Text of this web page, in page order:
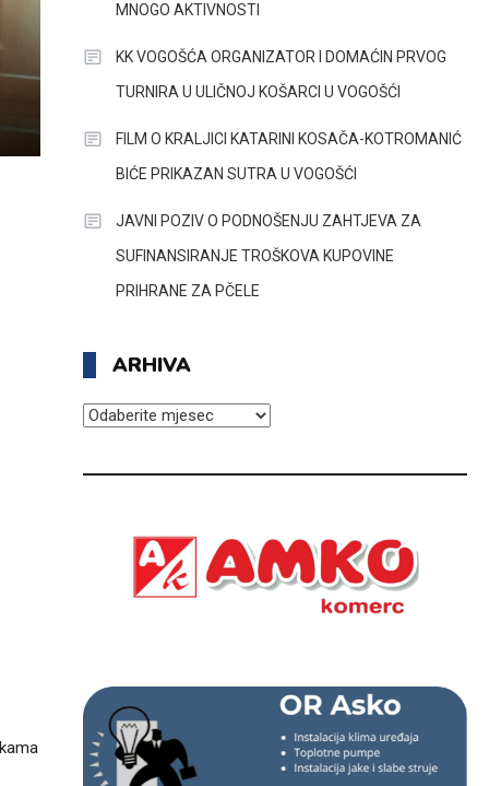
MNOGO AKTIVNOSTI
KK VOGOŠĆA ORGANIZATOR I DOMAĆIN PRVOG
TURNIRA U ULIČNOJ KOŠARCI U VOGOŠĆI
FILM O KRALJICI KATARINI KOSAČA-KOTROMANIĆ
BIĆE PRIKAZAN SUTRA U VOGOŠĆI
JAVNI POZIV O PODNOŠENJU ZAHTJEVA ZA
SUFINANSIRANJE TROŠKOVA KUPOVINE
PRIHRANE ZA PČELE
ARHIVA
ARHIVA
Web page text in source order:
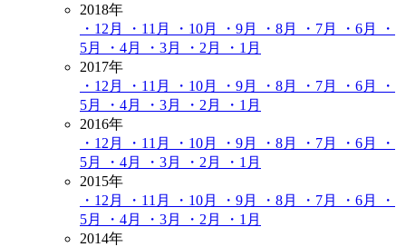
2018年
・12月
・11月 ・10月 ・9月 ・8月 ・7月 ・6月
・
5月
・4月 ・3月 ・2月
・1月
2017年
・12月
・11月 ・10月 ・9月 ・8月 ・7月 ・6月
・
5月
・4月 ・3月 ・2月
・1月
2016年
・12月
・11月 ・10月 ・9月 ・8月 ・7月 ・6月
・
5月
・4月 ・3月 ・2月
・1月
2015年
・12月
・11月 ・10月 ・9月 ・8月 ・7月 ・6月
・
5月
・4月 ・3月 ・2月
・1月
2014年
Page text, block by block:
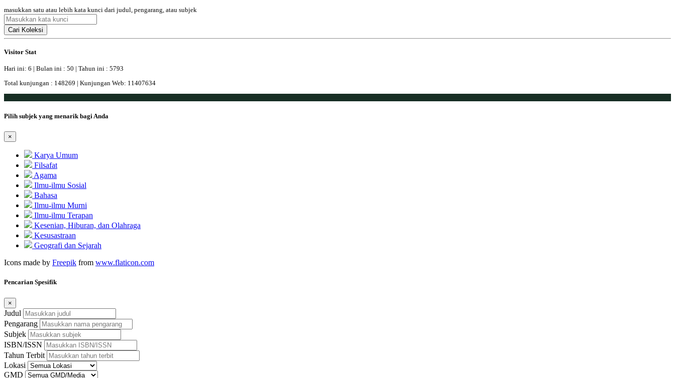
masukkan satu atau lebih kata kunci dari judul, pengarang, atau subjek
Cari Koleksi
Visitor Stat
Hari ini: 6 | Bulan ini : 50 | Tahun ini : 5793
Total kunjungan : 148269 | Kunjungan Web: 11407634
Pilih subjek yang menarik bagi Anda
×
Karya Umum
Filsafat
Agama
Ilmu-ilmu Sosial
Bahasa
Ilmu-ilmu Murni
Ilmu-ilmu Terapan
Kesenian, Hiburan, dan Olahraga
Kesusastraan
Geografi dan Sejarah
Icons made by Freepik from www.flaticon.com
Pencarian Spesifik
×
Judul
Pengarang
Subjek
ISBN/ISSN
Tahun Terbit
Lokasi
GMD
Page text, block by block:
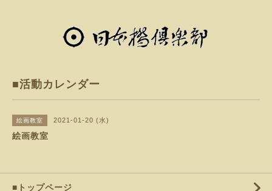
■活動カレンダー
絵画教室 2021-01-20 (水)
絵画教室
■トップページ
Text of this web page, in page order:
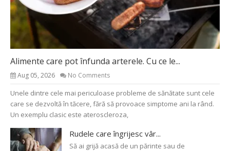
Alimente care pot înfunda arterele. Cu ce le...
Aug 05, 2026 No Comments
Unele dintre cele mai periculoase probleme de sănătate sunt cele
care se dezvoltă în tăcere, fără să provoace simptome ani la rând.
Un exemplu clasic este ateroscleroza,
Rudele care îngrijesc vâr...
Să ai grijă acasă de un părinte sau de
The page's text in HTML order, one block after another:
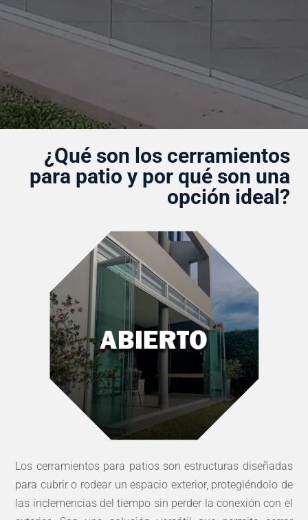
¿Qué son los cerramientos
para patio y por qué son una
opción ideal?
Los cerramientos para patios son estructuras diseñadas
para cubrir o rodear un espacio exterior, protegiéndolo de
las inclemencias del tiempo sin perder la conexión con el
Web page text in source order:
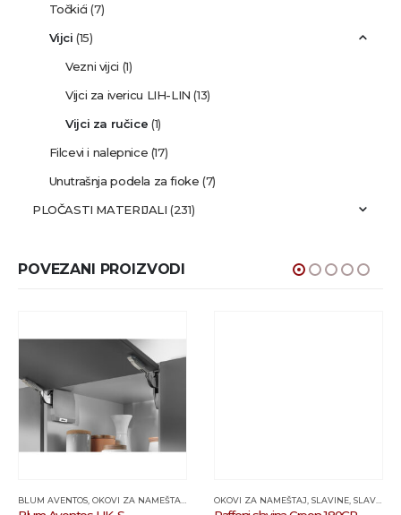
Točkići (7)
Vijci (15)
Vezni vijci (1)
Vijci za ivericu LIH-LIN (13)
Vijci za ručice (1)
Filcevi i nalepnice (17)
Unutrašnja podela za fioke (7)
PLOČASTI MATERIJALI (231)
POVEZANI PROIZVODI
BLUM AVENTOS OKOVI ZA NAMEŠTAJ PODIZNI MEHANIZMI
OKOVI ZA NAMEŠTAJ SLAVINE SLAVINE PAFFONI
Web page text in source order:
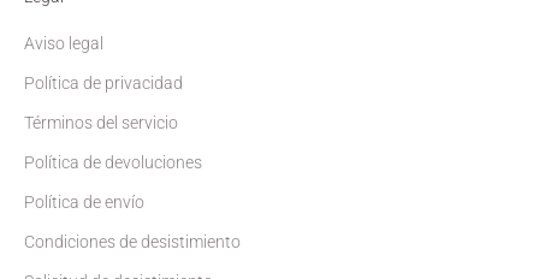
Aviso legal
Política de privacidad
Términos del servicio
Política de devoluciones
Política de envío
Condiciones de desistimiento
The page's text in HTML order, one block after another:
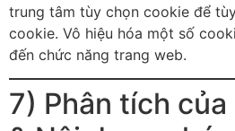
trung tâm tùy chọn cookie để
cookie. Vô hiệu hóa một số
đến chức năng trang web.
7) Phân tích
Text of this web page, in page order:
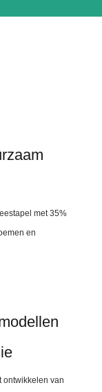
met 35%
en
ontwikkelen van
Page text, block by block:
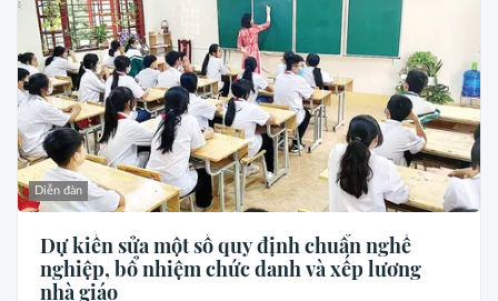
Diễn đàn
Dự kiến sửa một số quy định chuẩn nghề
nghiệp, bổ nhiệm chức danh và xếp lương
nhà giáo
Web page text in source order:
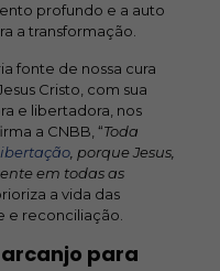
profundo e a auto
a transformação.
fonte de nossa cura
Cristo, com sua
e libertadora, nos
a CNBB, “Toda
, porque Jesus,
em todas as
a vida das
e reconciliação.
para
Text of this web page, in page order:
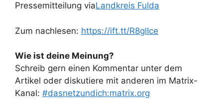
Pressemitteilung viaLandkreis Fulda
Zum nachlesen: https://ift.tt/R8glIce
Wie ist deine Meinung?
Schreib gern einen Kommentar unter dem
Artikel oder diskutiere mit anderen im Matrix-
Kanal: #dasnetzundich:matrix.org
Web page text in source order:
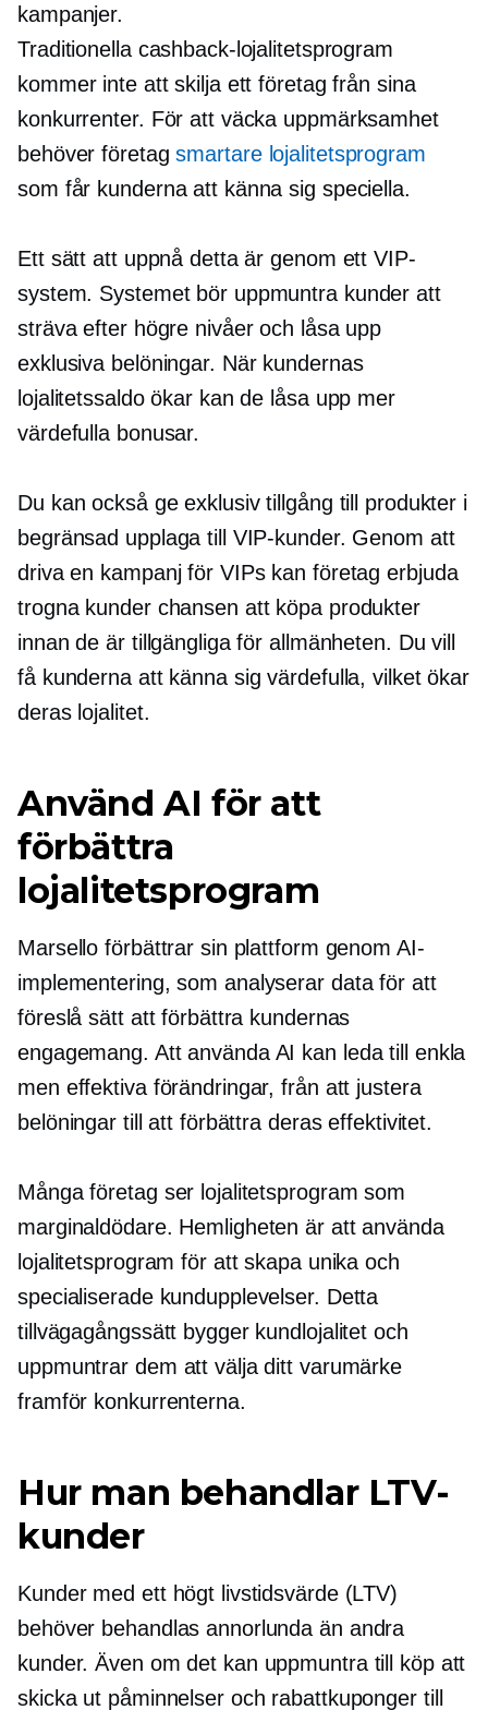
kampanjer.
Traditionella cashback-lojalitetsprogram
kommer inte att skilja ett företag från sina
konkurrenter. För att väcka uppmärksamhet
behöver företagsmartare lojalitetsprogram
som får kunderna att känna sig speciella.
Ett sätt att uppnå detta är genom ett VIP-
system. Systemet bör uppmuntra kunder att
sträva efter högre nivåer och låsa upp
exklusiva belöningar. När kundernas
lojalitetssaldo ökar kan de låsa upp mer
värdefulla bonusar.
Du kan också ge exklusiv tillgång till produkter i
begränsad upplaga till VIP-kunder. Genom att
driva en kampanj för VIPs kan företag erbjuda
trogna kunder chansen att köpa produkter
innan de är tillgängliga för allmänheten. Du vill
få kunderna att känna sig värdefulla, vilket ökar
deras lojalitet.
Använd AI för att
förbättra
lojalitetsprogram
Marsello förbättrar sin plattform genom AI-
implementering, som analyserar data för att
föreslå sätt att förbättra kundernas
engagemang. Att använda AI kan leda till enkla
men effektiva förändringar, från att justera
belöningar till att förbättra deras effektivitet.
Många företag ser lojalitetsprogram som
marginaldödare. Hemligheten är att använda
lojalitetsprogram för att skapa unika och
specialiserade kundupplevelser. Detta
tillvägagångssätt bygger kundlojalitet och
uppmuntrar dem att välja ditt varumärke
framför konkurrenterna.
Hur man behandlar LTV-
kunder
Kunder med ett högt livstidsvärde (LTV)
behöver behandlas annorlunda än andra
kunder. Även om det kan uppmuntra till köp att
skicka ut påminnelser och rabattkuponger till
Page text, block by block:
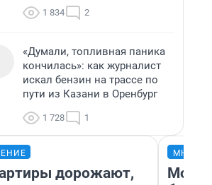
1 834 2
«Думали, топливная паника
кончилась»: как журналист
искал бензин на трассе по
пути из Казани в Оренбург
1 728 1
дорожают,
Мой
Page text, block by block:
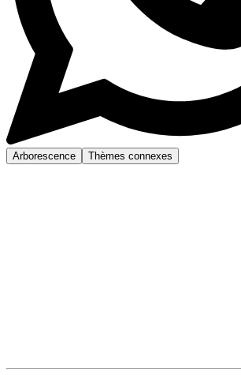
Arborescence Thèmes connexes
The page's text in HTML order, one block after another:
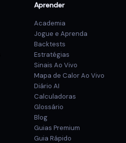
Aprender
Academia
Jogue e Aprenda
Backtests
Estratégias
Sinais Ao Vivo
Mapa de Calor Ao Vivo
Diário AI
Calculadoras
Glossário
Blog
Guias Premium
Guia Rápido
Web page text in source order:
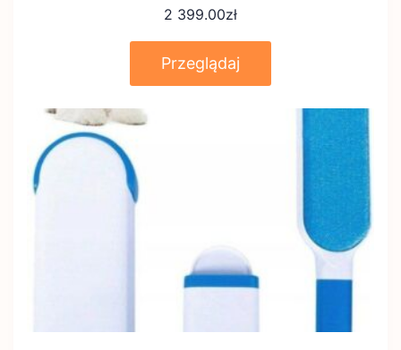
2 399.00zł
Przeglądaj
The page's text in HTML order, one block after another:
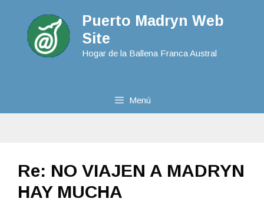
Puerto Madryn Web
Site
Hogar de la Ballena Franca Austral
Menú
Re: NO VIAJEN A MADRYN
HAY MUCHA
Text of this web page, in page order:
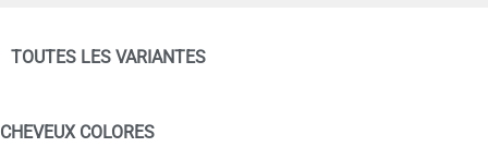
TOUTES LES VARIANTES
CHEVEUX COLORES
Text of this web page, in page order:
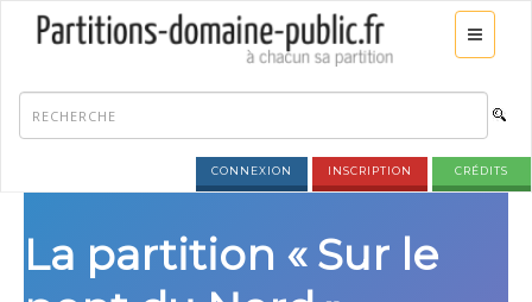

> Assignment:
Are you able to set down all the lines above exactly, without any pictures?

> Answer for this exercise:
Text of this web page, in page order:
MNOGO AKTIVNOSTI
KK VOGOŠĆA ORGANIZATOR I DOMAĆIN PRVOG
TURNIRA U ULIČNOJ KOŠARCI U VOGOŠĆI
FILM O KRALJICI KATARINI KOSAČA-KOTROMANIĆ
BIĆE PRIKAZAN SUTRA U VOGOŠĆI
JAVNI POZIV O PODNOŠENJU ZAHTJEVA ZA
SUFINANSIRANJE TROŠKOVA KUPOVINE
PRIHRANE ZA PČELE
ARHIVA
ARHIVA
Web page text in source order:
2018年
・12月
・11月 ・10月 ・9月 ・8月 ・7月 ・6月
・
5月
・4月 ・3月 ・2月
・1月
2017年
・12月
・11月 ・10月 ・9月 ・8月 ・7月 ・6月
・
5月
・4月 ・3月 ・2月
・1月
2016年
・12月
・11月 ・10月 ・9月 ・8月 ・7月 ・6月
・
5月
・4月 ・3月 ・2月
・1月
2015年
・12月
・11月 ・10月 ・9月 ・8月 ・7月 ・6月
・
5月
・4月 ・3月 ・2月
・1月
2014年
Page text, block by block:
masukkan satu atau lebih kata kunci dari judul, pengarang, atau subjek
Cari Koleksi
Visitor Stat
Hari ini: 6 | Bulan ini : 50 | Tahun ini : 5793
Total kunjungan : 148269 | Kunjungan Web: 11407634
Pilih subjek yang menarik bagi Anda
×
Karya Umum
Filsafat
Agama
Ilmu-ilmu Sosial
Bahasa
Ilmu-ilmu Murni
Ilmu-ilmu Terapan
Kesenian, Hiburan, dan Olahraga
Kesusastraan
Geografi dan Sejarah
Icons made by Freepik from www.flaticon.com
Pencarian Spesifik
×
Judul
Pengarang
Subjek
ISBN/ISSN
Tahun Terbit
Lokasi
GMD
Page text, block by block:
■活動カレンダー
絵画教室 2021-01-20 (水)
絵画教室
■トップページ
Text of this web page, in page order:
Alimente care pot înfunda arterele. Cu ce le...
Aug 05, 2026 No Comments
Unele dintre cele mai periculoase probleme de sănătate sunt cele
care se dezvoltă în tăcere, fără să provoace simptome ani la rând.
Un exemplu clasic este ateroscleroza,
Rudele care îngrijesc vâr...
Să ai grijă acasă de un părinte sau de
The page's text in HTML order, one block after another:
¿Qué son los cerramientos
para patio y por qué son una
opción ideal?
Los cerramientos para patios son estructuras diseñadas
para cubrir o rodear un espacio exterior, protegiéndolo de
las inclemencias del tiempo sin perder la conexión con el
Web page text in source order:
Točkići (7)
Vijci (15)
Vezni vijci (1)
Vijci za ivericu LIH-LIN (13)
Vijci za ručice (1)
Filcevi i nalepnice (17)
Unutrašnja podela za fioke (7)
PLOČASTI MATERIJALI (231)
POVEZANI PROIZVODI
BLUM AVENTOS OKOVI ZA NAMEŠTAJ PODIZNI MEHANIZMI
OKOVI ZA NAMEŠTAJ SLAVINE SLAVINE PAFFONI
Web page text in source order:
Aviso legal
Política de privacidad
Términos del servicio
Política de devoluciones
Política de envío
Condiciones de desistimiento
The page's text in HTML order, one block after another:
trung tâm tùy chọn cookie để
cookie. Vô hiệu hóa một số
đến chức năng trang web.
7) Phân tích
Text of this web page, in page order:
met 35%
en
ontwikkelen van
Page text, block by block:
Diễn đàn
Dự kiến sửa một số quy định chuẩn nghề
nghiệp, bổ nhiệm chức danh và xếp lương
nhà giáo
Web page text in source order:
profundo e a auto
a transformação.
fonte de nossa cura
Cristo, com sua
e libertadora, nos
a CNBB, “Toda
, porque Jesus,
em todas as
a vida das
e reconciliação.
para
Text of this web page, in page order:
Pressemitteilung viaLandkreis Fulda
Zum nachlesen: https://ift.tt/R8glIce
Wie ist deine Meinung?
Schreib gern einen Kommentar unter dem
Artikel oder diskutiere mit anderen im Matrix-
Kanal: #dasnetzundich:matrix.org
Web page text in source order:
kampanjer.
Traditionella cashback-lojalitetsprogram
kommer inte att skilja ett företag från sina
konkurrenter. För att väcka uppmärksamhet
behöver företagsmartare lojalitetsprogram
som får kunderna att känna sig speciella.
Ett sätt att uppnå detta är genom ett VIP-
system. Systemet bör uppmuntra kunder att
sträva efter högre nivåer och låsa upp
exklusiva belöningar. När kundernas
lojalitetssaldo ökar kan de låsa upp mer
värdefulla bonusar.
Du kan också ge exklusiv tillgång till produkter i
begränsad upplaga till VIP-kunder. Genom att
driva en kampanj för VIPs kan företag erbjuda
trogna kunder chansen att köpa produkter
innan de är tillgängliga för allmänheten. Du vill
få kunderna att känna sig värdefulla, vilket ökar
deras lojalitet.
Använd AI för att
förbättra
lojalitetsprogram
Marsello förbättrar sin plattform genom AI-
implementering, som analyserar data för att
föreslå sätt att förbättra kundernas
engagemang. Att använda AI kan leda till enkla
men effektiva förändringar, från att justera
belöningar till att förbättra deras effektivitet.
Många företag ser lojalitetsprogram som
marginaldödare. Hemligheten är att använda
lojalitetsprogram för att skapa unika och
specialiserade kundupplevelser. Detta
tillvägagångssätt bygger kundlojalitet och
uppmuntrar dem att välja ditt varumärke
framför konkurrenterna.
Hur man behandlar LTV-
kunder
Kunder med ett högt livstidsvärde (LTV)
behöver behandlas annorlunda än andra
kunder. Även om det kan uppmuntra till köp att
skicka ut påminnelser och rabattkuponger till
Page text, block by block:
1 834 2
«Думали, топливная паника
кончилась»: как журналист
искал бензин на трассе по
пути из Казани в Оренбург
1 728 1
дорожают,
Мой
Page text, block by block:
Arborescence Thèmes connexes
The page's text in HTML order, one block after another:
Aprender
Academia
Jogue e Aprenda
Backtests
Estratégias
Sinais Ao Vivo
Mapa de Calor Ao Vivo
Diário AI
Calculadoras
Glossário
Blog
Guias Premium
Guia Rápido
Web page text in source order:
2 399.00zł
Przeglądaj
The page's text in HTML order, one block after another:
Puerto Madryn Web
Site
Hogar de la Ballena Franca Austral
Menú
Re: NO VIAJEN A MADRYN
HAY MUCHA
Text of this web page, in page order:
TOUTES LES VARIANTES
CHEVEUX COLORES
Text of this web page, in page order:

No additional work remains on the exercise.